Every line from the line containing "anymore cause it's" through the final line below is to be repeated exactly; no other line is.

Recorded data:
= = =
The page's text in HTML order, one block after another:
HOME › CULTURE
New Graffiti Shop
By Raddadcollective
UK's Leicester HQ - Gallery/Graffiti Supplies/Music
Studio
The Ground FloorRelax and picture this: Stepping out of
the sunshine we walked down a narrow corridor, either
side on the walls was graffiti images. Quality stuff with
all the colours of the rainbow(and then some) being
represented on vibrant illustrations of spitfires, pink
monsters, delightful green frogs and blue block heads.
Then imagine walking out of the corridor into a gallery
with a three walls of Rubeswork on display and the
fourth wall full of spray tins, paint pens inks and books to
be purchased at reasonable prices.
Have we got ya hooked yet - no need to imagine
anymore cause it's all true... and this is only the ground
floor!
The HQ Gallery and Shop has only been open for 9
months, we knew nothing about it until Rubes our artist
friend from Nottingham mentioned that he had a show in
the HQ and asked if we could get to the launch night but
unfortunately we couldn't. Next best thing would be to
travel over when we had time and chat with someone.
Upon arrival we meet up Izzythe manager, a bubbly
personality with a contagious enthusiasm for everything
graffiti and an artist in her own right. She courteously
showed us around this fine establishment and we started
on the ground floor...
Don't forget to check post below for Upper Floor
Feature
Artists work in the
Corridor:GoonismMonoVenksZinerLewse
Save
= = =
WRITTEN ANSWER:
anymore cause it's all true... and this is only the ground
floor!
The HQ Gallery and Shop has only been open for 9
months, we knew nothing about it until Rubes our artist
friend from Nottingham mentioned that he had a show in
the HQ and asked if we could get to the launch night but
unfortunately we couldn't. Next best thing would be to
travel over when we had time and chat with someone.
Upon arrival we meet up Izzythe manager, a bubbly
personality with a contagious enthusiasm for everything
graffiti and an artist in her own right. She courteously
showed us around this fine establishment and we started
on the ground floor...
Don't forget to check post below for Upper Floor
Feature
Artists work in the
Corridor:GoonismMonoVenksZinerLewse
Save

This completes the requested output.